Transcribe each line below without altering anything.

### GIVEN INFORMATION ###

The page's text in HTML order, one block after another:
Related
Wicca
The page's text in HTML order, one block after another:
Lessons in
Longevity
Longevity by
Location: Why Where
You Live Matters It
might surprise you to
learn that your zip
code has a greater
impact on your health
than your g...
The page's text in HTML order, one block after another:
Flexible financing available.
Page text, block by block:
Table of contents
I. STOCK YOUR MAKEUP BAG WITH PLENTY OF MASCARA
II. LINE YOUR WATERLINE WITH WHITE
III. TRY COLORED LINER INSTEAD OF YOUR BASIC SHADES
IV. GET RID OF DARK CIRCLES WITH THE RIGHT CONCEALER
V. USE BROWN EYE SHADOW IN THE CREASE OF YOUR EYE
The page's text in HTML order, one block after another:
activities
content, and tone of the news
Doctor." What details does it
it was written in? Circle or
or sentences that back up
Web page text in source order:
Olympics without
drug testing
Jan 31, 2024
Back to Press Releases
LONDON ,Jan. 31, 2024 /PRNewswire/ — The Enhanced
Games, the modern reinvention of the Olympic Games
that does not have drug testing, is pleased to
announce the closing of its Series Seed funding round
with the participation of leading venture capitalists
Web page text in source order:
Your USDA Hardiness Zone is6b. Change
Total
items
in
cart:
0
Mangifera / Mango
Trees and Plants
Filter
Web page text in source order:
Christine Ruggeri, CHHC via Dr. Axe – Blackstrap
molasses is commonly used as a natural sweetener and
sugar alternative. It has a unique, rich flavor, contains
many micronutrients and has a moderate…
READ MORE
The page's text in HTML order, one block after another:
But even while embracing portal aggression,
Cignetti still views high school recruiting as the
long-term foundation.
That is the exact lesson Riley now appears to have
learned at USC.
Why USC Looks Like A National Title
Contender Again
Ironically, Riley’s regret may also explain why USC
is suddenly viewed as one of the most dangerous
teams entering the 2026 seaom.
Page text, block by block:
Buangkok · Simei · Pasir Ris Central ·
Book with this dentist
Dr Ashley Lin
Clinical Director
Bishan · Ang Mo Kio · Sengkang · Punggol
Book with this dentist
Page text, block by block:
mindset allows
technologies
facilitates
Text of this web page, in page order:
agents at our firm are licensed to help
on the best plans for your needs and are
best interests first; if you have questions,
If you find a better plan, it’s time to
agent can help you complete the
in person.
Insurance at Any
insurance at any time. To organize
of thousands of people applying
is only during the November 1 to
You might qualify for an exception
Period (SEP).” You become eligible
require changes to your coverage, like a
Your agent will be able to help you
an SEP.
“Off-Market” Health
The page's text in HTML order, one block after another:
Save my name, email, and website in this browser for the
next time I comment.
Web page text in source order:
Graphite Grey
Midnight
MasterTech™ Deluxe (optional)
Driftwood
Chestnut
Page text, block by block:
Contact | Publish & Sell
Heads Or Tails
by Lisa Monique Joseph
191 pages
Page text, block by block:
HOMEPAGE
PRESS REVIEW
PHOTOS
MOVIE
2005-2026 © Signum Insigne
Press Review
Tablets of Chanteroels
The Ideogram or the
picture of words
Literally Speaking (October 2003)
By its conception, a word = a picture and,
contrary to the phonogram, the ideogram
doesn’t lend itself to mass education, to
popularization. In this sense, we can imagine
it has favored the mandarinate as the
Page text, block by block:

###

*EXERCISE OUTPUT:*
The page's text in HTML order, one block after another:
Related
Wicca
The page's text in HTML order, one block after another:
Lessons in
Longevity
Longevity by
Location: Why Where
You Live Matters It
might surprise you to
learn that your zip
code has a greater
impact on your health
than your g...
The page's text in HTML order, one block after another:
Flexible financing available.
Page text, block by block:
Table of contents
I. STOCK YOUR MAKEUP BAG WITH PLENTY OF MASCARA
II. LINE YOUR WATERLINE WITH WHITE
III. TRY COLORED LINER INSTEAD OF YOUR BASIC SHADES
IV. GET RID OF DARK CIRCLES WITH THE RIGHT CONCEALER
V. USE BROWN EYE SHADOW IN THE CREASE OF YOUR EYE
The page's text in HTML order, one block after another:
activities
content, and tone of the news
Doctor." What details does it
it was written in? Circle or
or sentences that back up
Web page text in source order:
Olympics without
drug testing
Jan 31, 2024
Back to Press Releases
LONDON ,Jan. 31, 2024 /PRNewswire/ — The Enhanced
Games, the modern reinvention of the Olympic Games
that does not have drug testing, is pleased to
announce the closing of its Series Seed funding round
with the participation of leading venture capitalists
Web page text in source order:
Your USDA Hardiness Zone is6b. Change
Total
items
in
cart:
0
Mangifera / Mango
Trees and Plants
Filter
Web page text in source order:
Christine Ruggeri, CHHC via Dr. Axe – Blackstrap
molasses is commonly used as a natural sweetener and
sugar alternative. It has a unique, rich flavor, contains
many micronutrients and has a moderate…
READ MORE
The page's text in HTML order, one block after another:
But even while embracing portal aggression,
Cignetti still views high school recruiting as the
long-term foundation.
That is the exact lesson Riley now appears to have
learned at USC.
Why USC Looks Like A National Title
Contender Again
Ironically, Riley’s regret may also explain why USC
is suddenly viewed as one of the most dangerous
teams entering the 2026 seaom.
Page text, block by block:
Buangkok · Simei · Pasir Ris Central ·
Book with this dentist
Dr Ashley Lin
Clinical Director
Bishan · Ang Mo Kio · Sengkang · Punggol
Book with this dentist
Page text, block by block:
mindset allows
technologies
facilitates
Text of this web page, in page order:
agents at our firm are licensed to help
on the best plans for your needs and are
best interests first; if you have questions,
If you find a better plan, it’s time to
agent can help you complete the
in person.
Insurance at Any
insurance at any time. To organize
of thousands of people applying
is only during the November 1 to
You might qualify for an exception
Period (SEP).” You become eligible
require changes to your coverage, like a
Your agent will be able to help you
an SEP.
“Off-Market” Health
The page's text in HTML order, one block after another:
Save my name, email, and website in this browser for the
next time I comment.
Web page text in source order:
Graphite Grey
Midnight
MasterTech™ Deluxe (optional)
Driftwood
Chestnut
Page text, block by block:
Contact | Publish & Sell
Heads Or Tails
by Lisa Monique Joseph
191 pages
Page text, block by block:
HOMEPAGE
PRESS REVIEW
PHOTOS
MOVIE
2005-2026 © Signum Insigne
Press Review
Tablets of Chanteroels
The Ideogram or the
picture of words
Literally Speaking (October 2003)
By its conception, a word = a picture and,
contrary to the phonogram, the ideogram
doesn’t lend itself to mass education, to
popularization. In this sense, we can imagine
it has favored the mandarinate as the
Page text, block by block:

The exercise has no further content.